Requirement
Work out how many lines in the data hold the word "Romanian", and reply with that number only.

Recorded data
----

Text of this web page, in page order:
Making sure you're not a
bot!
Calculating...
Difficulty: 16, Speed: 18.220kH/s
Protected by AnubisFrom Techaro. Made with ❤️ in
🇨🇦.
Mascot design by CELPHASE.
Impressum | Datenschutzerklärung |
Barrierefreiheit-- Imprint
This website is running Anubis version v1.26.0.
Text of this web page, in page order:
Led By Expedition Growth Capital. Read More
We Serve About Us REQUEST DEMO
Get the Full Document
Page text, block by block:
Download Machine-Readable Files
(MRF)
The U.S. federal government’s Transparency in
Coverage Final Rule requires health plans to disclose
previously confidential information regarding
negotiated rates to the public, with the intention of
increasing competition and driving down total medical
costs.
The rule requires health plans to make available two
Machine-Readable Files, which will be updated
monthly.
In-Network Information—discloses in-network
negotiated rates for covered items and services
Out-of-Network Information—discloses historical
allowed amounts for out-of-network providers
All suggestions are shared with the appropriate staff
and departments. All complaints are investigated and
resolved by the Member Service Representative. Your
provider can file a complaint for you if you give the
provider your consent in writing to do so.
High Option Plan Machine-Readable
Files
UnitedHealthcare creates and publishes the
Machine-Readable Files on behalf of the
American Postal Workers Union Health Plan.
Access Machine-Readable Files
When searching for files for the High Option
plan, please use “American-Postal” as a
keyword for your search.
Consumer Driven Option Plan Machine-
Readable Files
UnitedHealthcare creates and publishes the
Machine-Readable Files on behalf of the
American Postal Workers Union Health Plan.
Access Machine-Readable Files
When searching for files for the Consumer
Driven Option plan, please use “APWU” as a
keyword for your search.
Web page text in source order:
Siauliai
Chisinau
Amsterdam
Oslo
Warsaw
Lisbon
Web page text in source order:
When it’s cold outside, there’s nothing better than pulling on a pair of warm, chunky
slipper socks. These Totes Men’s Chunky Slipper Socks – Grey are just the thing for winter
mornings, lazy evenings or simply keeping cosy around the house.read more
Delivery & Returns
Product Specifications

----

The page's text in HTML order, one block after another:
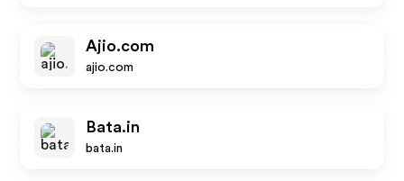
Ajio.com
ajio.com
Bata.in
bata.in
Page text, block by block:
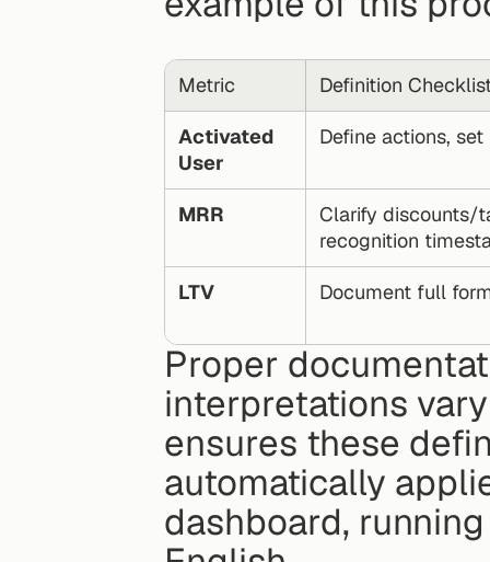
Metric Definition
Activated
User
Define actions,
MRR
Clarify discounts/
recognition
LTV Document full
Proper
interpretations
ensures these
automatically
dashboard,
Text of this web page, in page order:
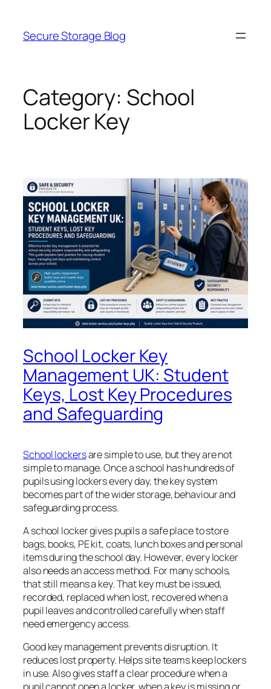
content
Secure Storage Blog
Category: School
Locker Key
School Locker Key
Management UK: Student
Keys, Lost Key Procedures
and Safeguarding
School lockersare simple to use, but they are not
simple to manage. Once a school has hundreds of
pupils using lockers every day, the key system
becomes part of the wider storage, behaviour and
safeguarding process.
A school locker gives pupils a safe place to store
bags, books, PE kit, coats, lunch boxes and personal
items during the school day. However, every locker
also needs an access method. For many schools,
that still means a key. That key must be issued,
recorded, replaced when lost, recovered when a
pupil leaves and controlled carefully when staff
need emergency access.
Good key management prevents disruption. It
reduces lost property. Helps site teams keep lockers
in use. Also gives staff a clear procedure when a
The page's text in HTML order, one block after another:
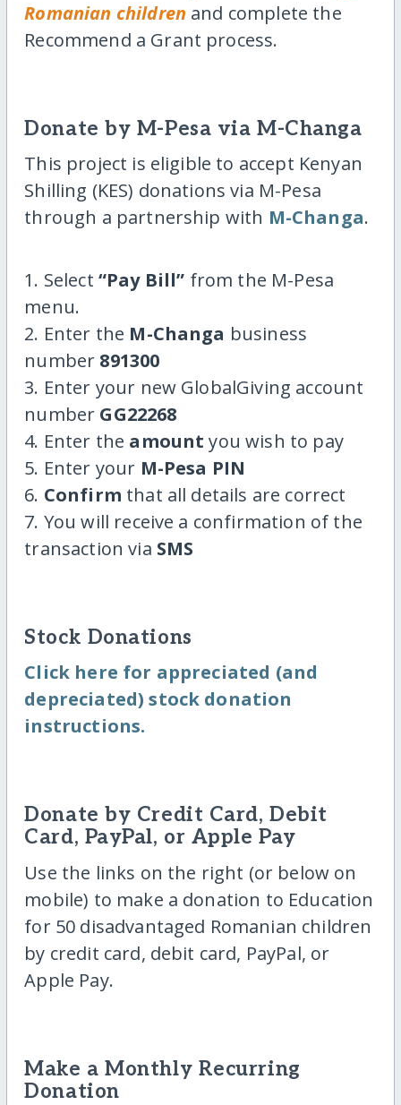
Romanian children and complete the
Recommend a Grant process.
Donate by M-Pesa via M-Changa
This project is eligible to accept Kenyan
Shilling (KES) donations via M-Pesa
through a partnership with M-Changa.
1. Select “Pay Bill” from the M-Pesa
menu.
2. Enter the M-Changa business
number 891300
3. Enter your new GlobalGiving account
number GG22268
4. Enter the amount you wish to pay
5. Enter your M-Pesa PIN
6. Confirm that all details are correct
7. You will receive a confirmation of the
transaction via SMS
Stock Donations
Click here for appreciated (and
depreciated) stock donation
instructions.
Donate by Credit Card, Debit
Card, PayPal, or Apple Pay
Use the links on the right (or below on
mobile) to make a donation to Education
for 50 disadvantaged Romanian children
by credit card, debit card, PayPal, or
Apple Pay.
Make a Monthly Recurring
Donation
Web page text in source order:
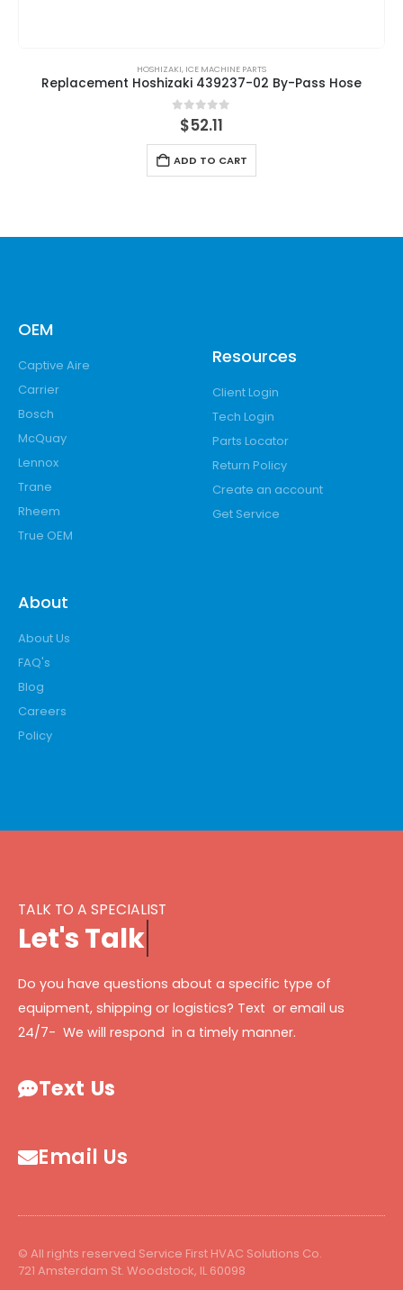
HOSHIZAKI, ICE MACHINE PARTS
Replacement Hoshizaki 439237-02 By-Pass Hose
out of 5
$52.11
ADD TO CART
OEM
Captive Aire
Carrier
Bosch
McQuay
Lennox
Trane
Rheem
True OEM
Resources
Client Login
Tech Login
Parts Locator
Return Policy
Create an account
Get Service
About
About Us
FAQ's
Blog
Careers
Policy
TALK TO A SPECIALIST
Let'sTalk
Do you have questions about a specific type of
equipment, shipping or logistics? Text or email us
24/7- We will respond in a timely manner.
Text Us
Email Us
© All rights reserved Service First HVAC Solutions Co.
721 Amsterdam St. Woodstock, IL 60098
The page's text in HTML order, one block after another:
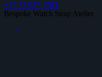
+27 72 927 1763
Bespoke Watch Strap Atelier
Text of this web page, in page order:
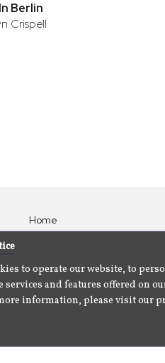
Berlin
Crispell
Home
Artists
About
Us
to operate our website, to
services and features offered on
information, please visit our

----

Reply
2